Mas também é verdade que este raciocínio se torna um refúgio canalha para que as pessoas se sintam à vontade para despejar ódio em cima de uma mãe que acabou de dar à luz e uma criança que tem dias de vida.
A mecânica do identitarismo é a do cancelamento. É a de vigiar as ideias reproduzidas para que ninguém do mundo progressista ouse desviar um suspiro que seja da cartilha das ideias aprovadas. Isto é um macarthismo, só que de esquerda. Assim, toda a imprensa fala dos ataques mas não os chama pelo que são. Não os chama de racistas.
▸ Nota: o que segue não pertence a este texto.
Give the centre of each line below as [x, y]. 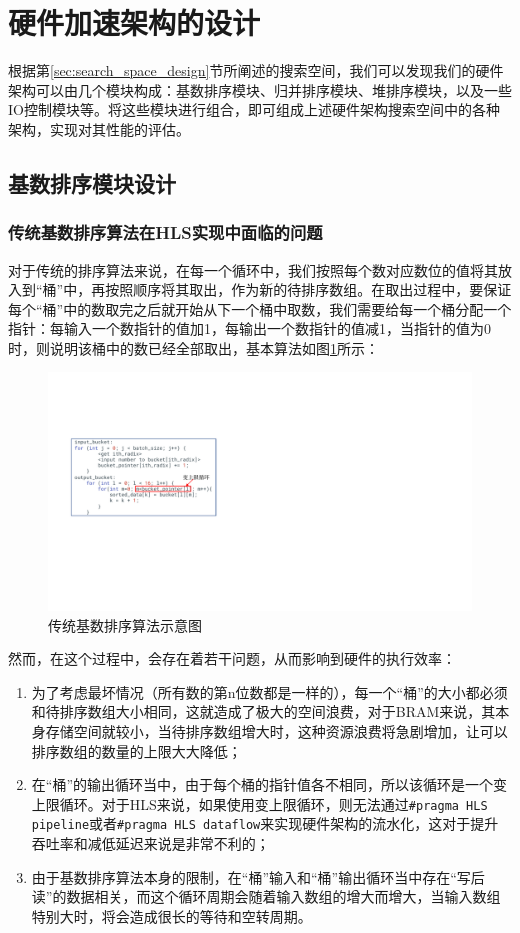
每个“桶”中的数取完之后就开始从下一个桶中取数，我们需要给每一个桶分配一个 [260, 308]
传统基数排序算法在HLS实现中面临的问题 [165, 232]
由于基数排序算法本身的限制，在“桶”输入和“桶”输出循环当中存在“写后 [258, 876]
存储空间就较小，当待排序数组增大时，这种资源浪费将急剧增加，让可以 [276, 730]
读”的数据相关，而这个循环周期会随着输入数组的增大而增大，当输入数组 [266, 896]
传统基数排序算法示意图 [125, 624]
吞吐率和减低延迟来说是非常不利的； [150, 843]
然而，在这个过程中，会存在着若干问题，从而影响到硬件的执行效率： [232, 658]
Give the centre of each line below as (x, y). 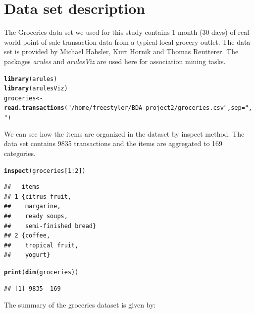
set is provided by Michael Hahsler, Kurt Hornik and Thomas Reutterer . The (121, 51)
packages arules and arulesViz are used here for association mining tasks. (115, 61)
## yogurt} (27, 255)
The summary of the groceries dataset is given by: (80, 305)
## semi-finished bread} (50, 226)
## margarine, (32, 206)
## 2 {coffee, (27, 236)
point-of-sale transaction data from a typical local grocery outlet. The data (137, 41)
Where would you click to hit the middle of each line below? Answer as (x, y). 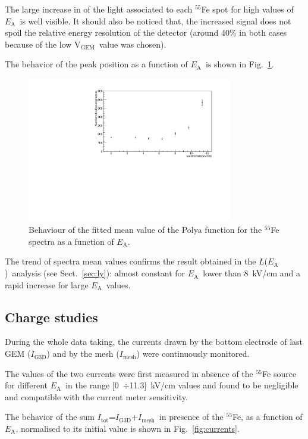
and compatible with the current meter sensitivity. (96, 396)
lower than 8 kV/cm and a (252, 273)
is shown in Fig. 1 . (240, 64)
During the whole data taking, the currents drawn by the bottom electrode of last (154, 342)
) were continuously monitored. (193, 354)
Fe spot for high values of (247, 9)
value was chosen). (133, 44)
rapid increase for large (47, 284)
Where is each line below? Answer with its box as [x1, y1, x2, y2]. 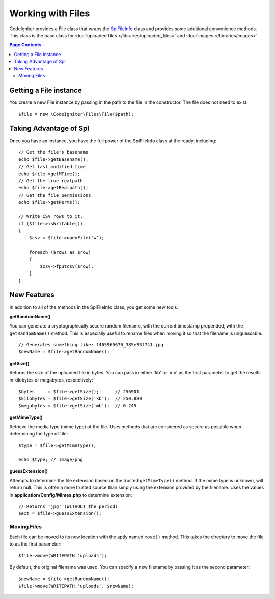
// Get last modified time [18, 164, 86, 170]
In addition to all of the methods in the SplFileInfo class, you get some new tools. [9, 304, 178, 310]
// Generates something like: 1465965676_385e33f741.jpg [18, 342, 164, 347]
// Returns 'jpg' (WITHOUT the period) [18, 504, 118, 509]
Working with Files [9, 8, 90, 19]
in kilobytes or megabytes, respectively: [9, 377, 93, 383]
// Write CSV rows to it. [18, 214, 84, 219]
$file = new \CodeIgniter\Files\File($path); [18, 111, 134, 117]
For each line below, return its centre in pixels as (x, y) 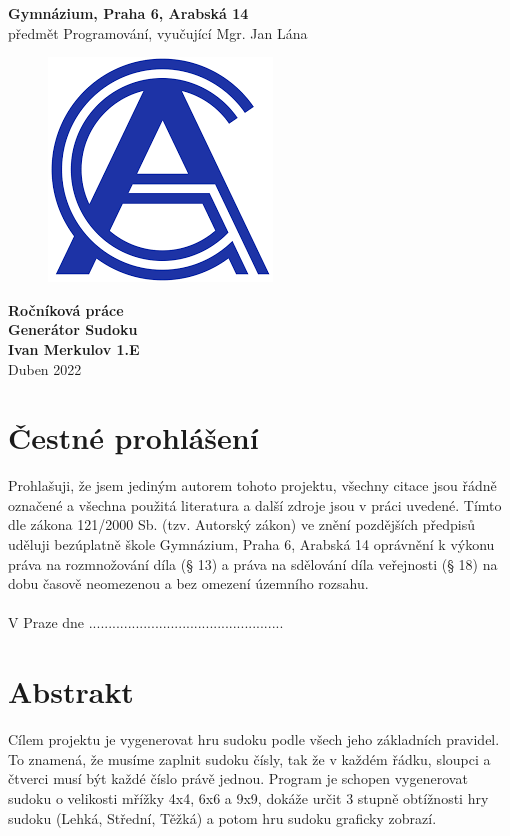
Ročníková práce (66, 309)
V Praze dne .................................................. (146, 622)
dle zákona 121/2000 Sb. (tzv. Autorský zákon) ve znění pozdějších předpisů (241, 524)
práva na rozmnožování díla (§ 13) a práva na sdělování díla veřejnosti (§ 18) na (253, 563)
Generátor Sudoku (73, 329)
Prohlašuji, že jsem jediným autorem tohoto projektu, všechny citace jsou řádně (252, 485)
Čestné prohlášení (133, 437)
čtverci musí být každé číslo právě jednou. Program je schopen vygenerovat (238, 778)
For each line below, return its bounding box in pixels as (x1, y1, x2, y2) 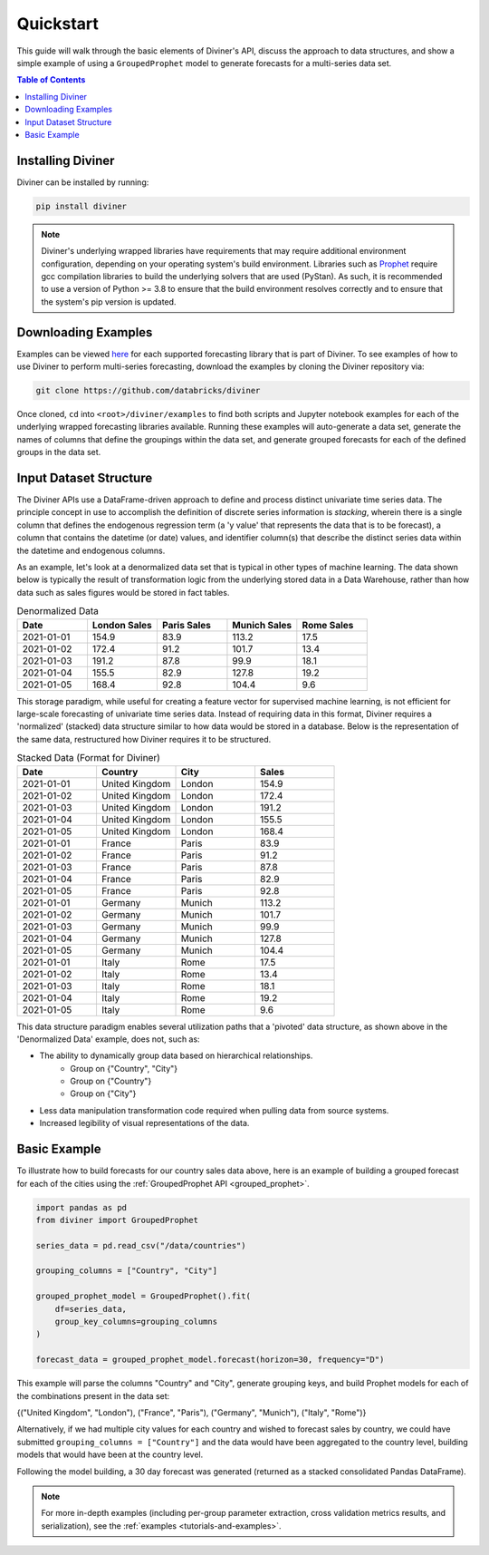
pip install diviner (35, 200, 127, 211)
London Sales (91, 618, 153, 631)
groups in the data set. (16, 447, 101, 458)
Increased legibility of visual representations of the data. (39, 1118, 250, 1129)
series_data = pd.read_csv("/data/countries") (35, 1240, 246, 1250)
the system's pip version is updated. (41, 296, 177, 307)
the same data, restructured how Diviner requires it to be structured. (16, 734, 272, 744)
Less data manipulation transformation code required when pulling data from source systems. (39, 1104, 389, 1115)
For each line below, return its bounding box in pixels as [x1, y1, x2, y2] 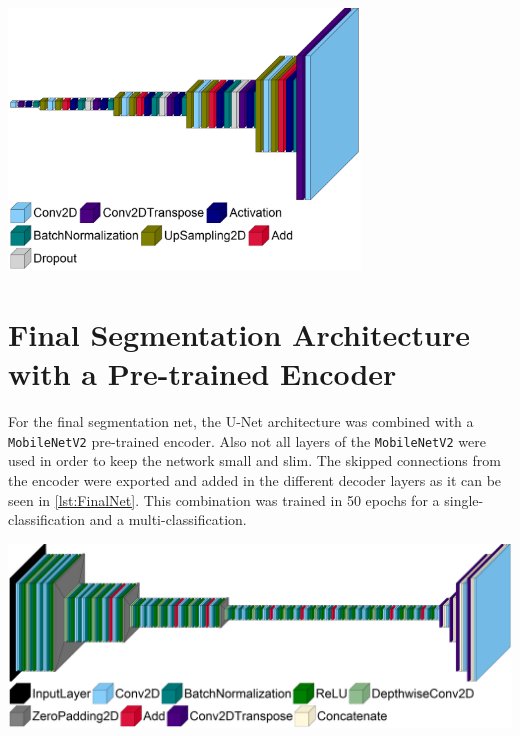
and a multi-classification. [89, 509, 247, 530]
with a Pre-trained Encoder [8, 353, 397, 394]
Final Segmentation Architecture [8, 314, 470, 354]
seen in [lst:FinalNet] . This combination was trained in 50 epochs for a [8, 489, 440, 510]
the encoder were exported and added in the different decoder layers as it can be [8, 469, 502, 490]
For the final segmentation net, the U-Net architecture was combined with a [8, 411, 474, 432]
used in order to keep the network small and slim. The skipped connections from [8, 450, 501, 471]
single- [444, 489, 484, 510]
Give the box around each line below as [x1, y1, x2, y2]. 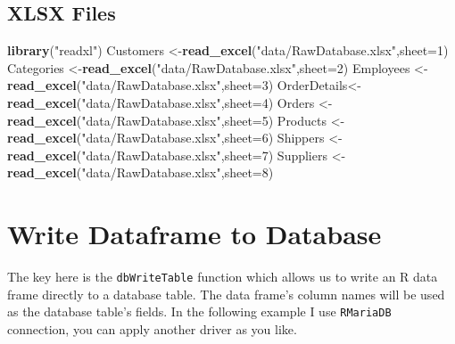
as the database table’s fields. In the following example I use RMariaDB [7, 302, 392, 321]
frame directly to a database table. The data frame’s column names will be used [7, 284, 445, 303]
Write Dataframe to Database [7, 216, 382, 252]
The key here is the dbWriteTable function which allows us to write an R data [7, 267, 438, 286]
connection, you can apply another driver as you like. [7, 319, 297, 338]
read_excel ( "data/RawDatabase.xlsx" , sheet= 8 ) [7, 163, 274, 182]
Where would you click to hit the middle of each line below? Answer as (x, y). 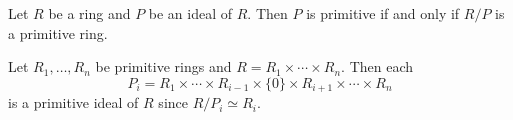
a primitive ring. (58, 32)
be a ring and (89, 13)
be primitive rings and (163, 66)
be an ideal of (190, 13)
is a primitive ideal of (73, 102)
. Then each (377, 66)
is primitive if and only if (383, 13)
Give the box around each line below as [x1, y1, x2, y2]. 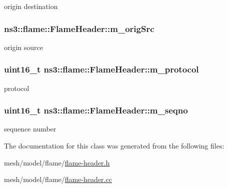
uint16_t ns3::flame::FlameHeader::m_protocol [4, 63, 199, 75]
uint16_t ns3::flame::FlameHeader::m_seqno [4, 104, 188, 116]
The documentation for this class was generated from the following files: [4, 140, 224, 151]
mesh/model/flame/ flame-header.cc [4, 174, 112, 184]
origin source [4, 41, 43, 52]
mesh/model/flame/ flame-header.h [4, 157, 110, 167]
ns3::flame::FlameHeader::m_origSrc [4, 22, 154, 34]
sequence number [4, 123, 56, 134]
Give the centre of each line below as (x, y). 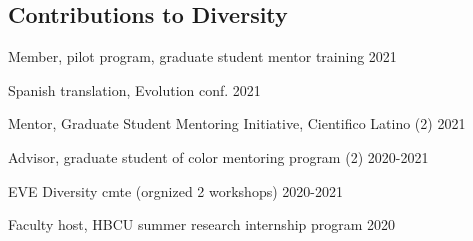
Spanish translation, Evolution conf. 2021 (134, 89)
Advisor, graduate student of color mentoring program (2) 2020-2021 (218, 156)
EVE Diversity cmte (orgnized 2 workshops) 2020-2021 (175, 190)
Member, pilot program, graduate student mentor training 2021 (202, 56)
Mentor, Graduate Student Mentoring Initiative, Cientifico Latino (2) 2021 (237, 123)
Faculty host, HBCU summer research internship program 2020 (202, 224)
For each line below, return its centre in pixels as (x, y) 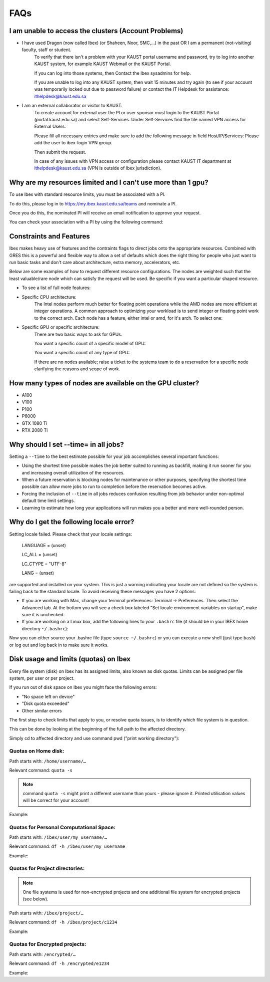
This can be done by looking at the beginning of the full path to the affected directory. (97, 729)
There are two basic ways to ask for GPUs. (78, 334)
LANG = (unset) (38, 573)
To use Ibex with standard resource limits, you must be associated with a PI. (87, 194)
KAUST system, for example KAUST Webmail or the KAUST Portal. (102, 64)
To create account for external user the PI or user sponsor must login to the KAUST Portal (126, 112)
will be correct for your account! (56, 800)
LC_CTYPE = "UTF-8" (44, 564)
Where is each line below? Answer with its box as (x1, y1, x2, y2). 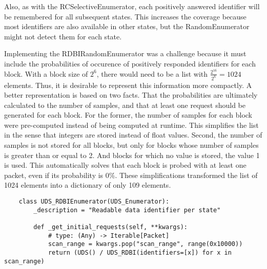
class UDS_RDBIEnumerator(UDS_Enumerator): (18, 198, 170, 206)
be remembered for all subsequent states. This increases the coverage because (4, 11, 247, 21)
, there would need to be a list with (96, 68, 208, 79)
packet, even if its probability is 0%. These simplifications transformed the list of (4, 169, 258, 180)
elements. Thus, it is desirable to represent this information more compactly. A (4, 79, 252, 90)
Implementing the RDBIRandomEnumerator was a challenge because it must (4, 48, 247, 59)
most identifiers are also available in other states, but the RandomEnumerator (4, 21, 250, 32)
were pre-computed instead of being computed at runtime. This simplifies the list (4, 119, 259, 130)
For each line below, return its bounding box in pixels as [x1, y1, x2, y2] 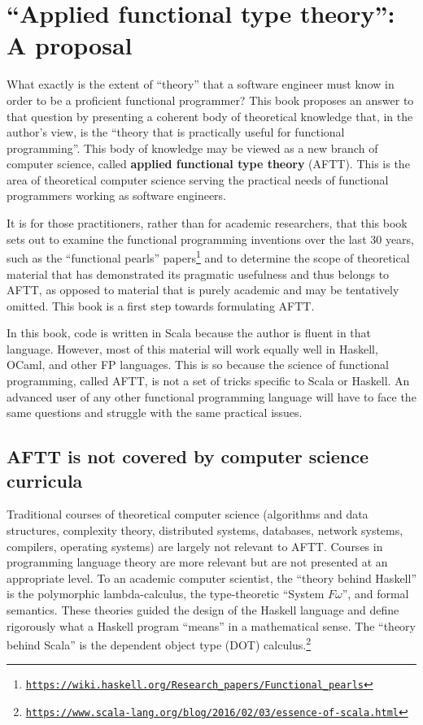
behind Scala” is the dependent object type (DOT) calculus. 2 [7, 634, 312, 653]
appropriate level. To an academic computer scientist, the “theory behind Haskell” [7, 569, 416, 586]
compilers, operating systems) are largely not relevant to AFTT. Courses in [7, 537, 383, 554]
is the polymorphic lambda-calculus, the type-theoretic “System [7, 585, 325, 602]
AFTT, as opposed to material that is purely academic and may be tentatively [7, 281, 399, 298]
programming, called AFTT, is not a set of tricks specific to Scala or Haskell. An [7, 372, 410, 389]
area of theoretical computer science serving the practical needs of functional [7, 171, 389, 188]
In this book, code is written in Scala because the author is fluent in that [7, 324, 372, 341]
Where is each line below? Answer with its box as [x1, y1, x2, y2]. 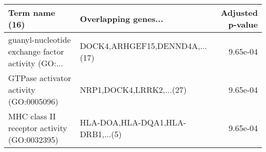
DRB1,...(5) [80, 128, 122, 140]
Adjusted [220, 7, 258, 18]
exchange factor [8, 45, 64, 57]
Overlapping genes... [80, 12, 164, 24]
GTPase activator [8, 72, 72, 84]
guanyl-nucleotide [8, 34, 71, 45]
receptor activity [8, 122, 68, 134]
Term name [8, 7, 55, 18]
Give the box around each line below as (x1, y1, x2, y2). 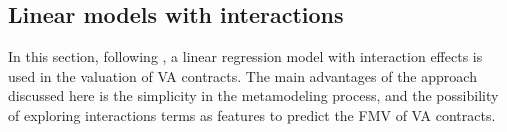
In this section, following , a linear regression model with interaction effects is (8, 46, 483, 67)
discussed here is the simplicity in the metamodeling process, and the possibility (8, 85, 499, 106)
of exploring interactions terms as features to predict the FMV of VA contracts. (8, 104, 496, 125)
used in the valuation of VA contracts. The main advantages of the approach (8, 65, 477, 86)
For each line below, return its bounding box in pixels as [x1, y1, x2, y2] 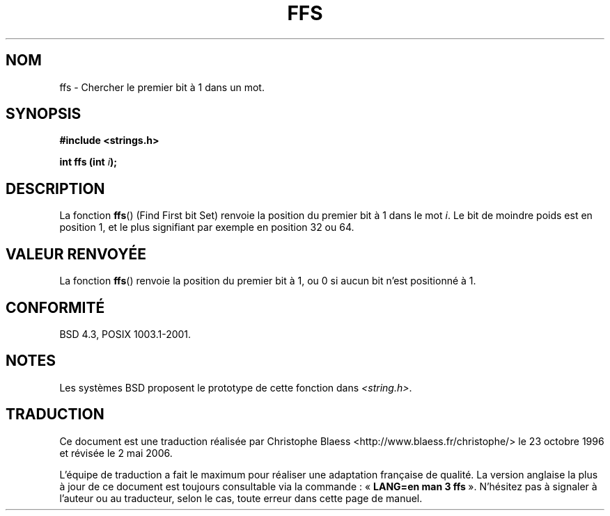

É ódio racial. É alguém olhar de cima pra baixo para outro ser humano por conta da cor da pele daquela pessoa.
Interditar a denúncia do racismo desses militantes faz mal à esquerda, faz mal ao movimento das minorias e faz mal ao Brasil. Pode ficar um bando de professor e intelectual de Twitter destilando seu Foucault pra explicar que não há possibilidade de racismo reverso. E, no entanto, ódio racial continua sendo a mesma coisa. É o mesmo conjunto de afetos que tocava os feitores portugueses, que embalava os nazistas, que ainda hoje inspira a Ku Klux Klan.
O mundo progressista tem imensa facilidade de gritar golpe, de gritar fascista e morre de medo de apontar um tipo de racismo cotidiano que está surgindo em parte da esquerda brasileira. Ainda assim, podem seguir destilando todo o pós-modernismo em racionalizações, porque não adianta. Os professores da USP, os jornalistas, os influenciadores progressistas ficam intimidados, sim. Mas o povão, na periferia, percebe com toda clareza que isso é hipocrisia. É claro que isso afeta a credibilidade da esquerda. Toda hipocrisia, e esta hipocrisia é flagrantemente transparente para todo mundo que não está morrendo de medo de ser cancelado no Twitter, toda hipocrisia afeta credibilidade.
Gente, o rei está nu. Que tal começar a dizer isso com clareza?